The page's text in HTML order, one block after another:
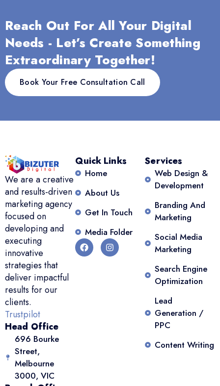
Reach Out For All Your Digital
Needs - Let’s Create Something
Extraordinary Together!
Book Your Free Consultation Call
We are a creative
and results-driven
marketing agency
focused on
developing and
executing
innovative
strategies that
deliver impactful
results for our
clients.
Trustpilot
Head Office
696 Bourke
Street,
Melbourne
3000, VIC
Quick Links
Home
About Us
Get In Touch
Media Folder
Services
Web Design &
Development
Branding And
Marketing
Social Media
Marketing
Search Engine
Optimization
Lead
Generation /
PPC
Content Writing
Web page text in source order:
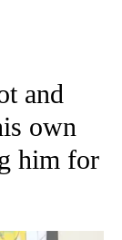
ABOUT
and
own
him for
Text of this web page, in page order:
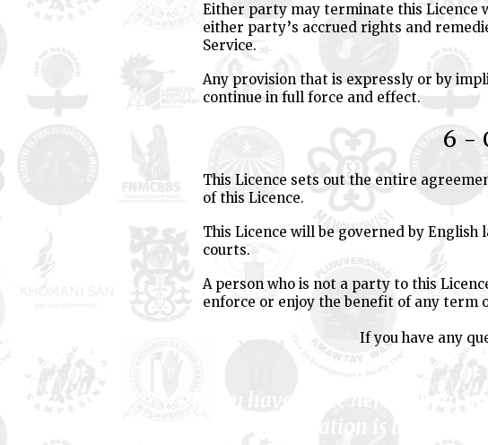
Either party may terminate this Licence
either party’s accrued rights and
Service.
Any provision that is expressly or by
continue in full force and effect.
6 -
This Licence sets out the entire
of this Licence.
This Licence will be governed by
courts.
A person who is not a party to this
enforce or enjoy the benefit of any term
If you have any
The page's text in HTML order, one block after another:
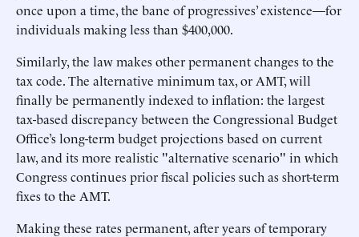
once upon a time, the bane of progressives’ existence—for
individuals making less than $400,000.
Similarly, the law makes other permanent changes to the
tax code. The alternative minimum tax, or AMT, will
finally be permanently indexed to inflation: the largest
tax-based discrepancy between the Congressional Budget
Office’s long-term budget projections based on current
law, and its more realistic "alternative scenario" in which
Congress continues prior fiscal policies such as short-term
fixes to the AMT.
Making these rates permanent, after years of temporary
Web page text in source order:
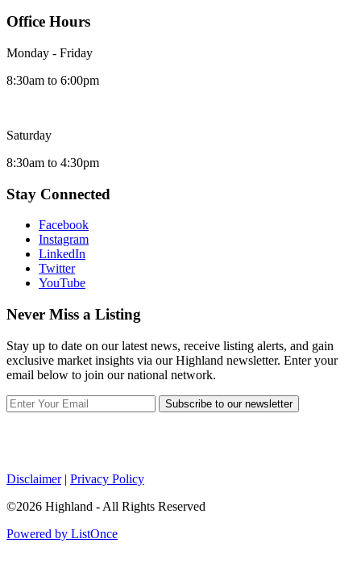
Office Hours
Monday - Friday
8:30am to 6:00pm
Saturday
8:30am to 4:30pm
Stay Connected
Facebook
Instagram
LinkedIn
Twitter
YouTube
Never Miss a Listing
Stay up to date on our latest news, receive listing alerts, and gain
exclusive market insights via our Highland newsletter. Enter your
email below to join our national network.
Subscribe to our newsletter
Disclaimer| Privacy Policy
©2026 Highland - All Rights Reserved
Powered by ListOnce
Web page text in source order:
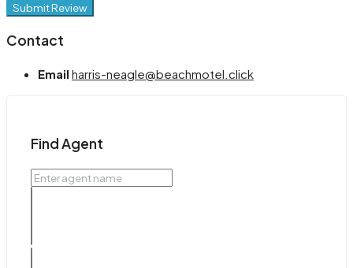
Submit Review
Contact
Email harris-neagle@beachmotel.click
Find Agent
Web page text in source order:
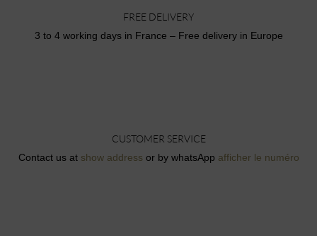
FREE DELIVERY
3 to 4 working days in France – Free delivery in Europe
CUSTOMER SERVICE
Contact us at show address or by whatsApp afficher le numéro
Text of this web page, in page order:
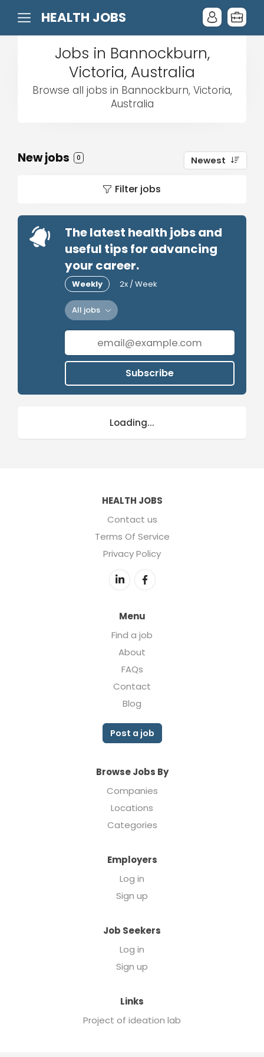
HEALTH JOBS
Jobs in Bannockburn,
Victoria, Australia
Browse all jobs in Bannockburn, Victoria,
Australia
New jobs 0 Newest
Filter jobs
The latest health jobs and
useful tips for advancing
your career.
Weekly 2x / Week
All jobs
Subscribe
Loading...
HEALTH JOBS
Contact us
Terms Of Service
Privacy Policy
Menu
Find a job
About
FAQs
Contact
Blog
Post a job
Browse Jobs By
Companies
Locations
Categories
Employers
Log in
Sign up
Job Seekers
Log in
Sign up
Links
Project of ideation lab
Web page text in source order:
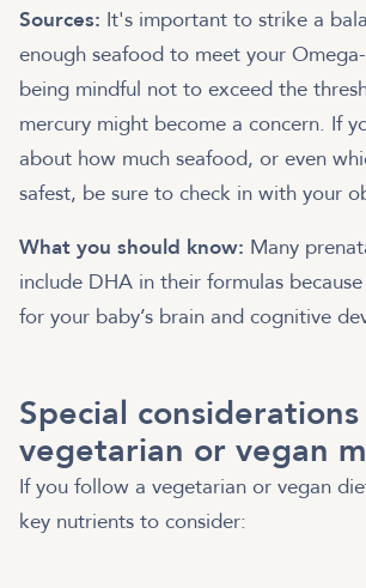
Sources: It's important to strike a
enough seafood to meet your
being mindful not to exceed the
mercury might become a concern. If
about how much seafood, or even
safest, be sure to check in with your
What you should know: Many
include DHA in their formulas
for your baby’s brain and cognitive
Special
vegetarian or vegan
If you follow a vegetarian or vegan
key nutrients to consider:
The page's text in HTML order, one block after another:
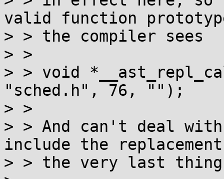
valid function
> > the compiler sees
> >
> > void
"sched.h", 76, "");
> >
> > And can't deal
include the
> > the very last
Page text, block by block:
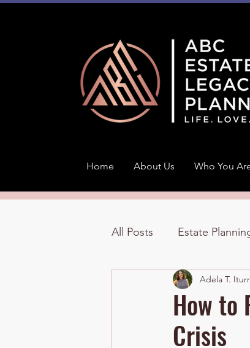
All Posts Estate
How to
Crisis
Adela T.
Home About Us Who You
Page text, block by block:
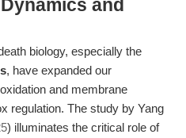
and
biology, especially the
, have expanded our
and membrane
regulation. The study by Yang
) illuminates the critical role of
++++++++++
▶ [PROBLEM REQUIREMENTS] In the records above, how many lines contain the string "Licence"? Only that number should be written.

▶ [EXERCISE RESULT] 4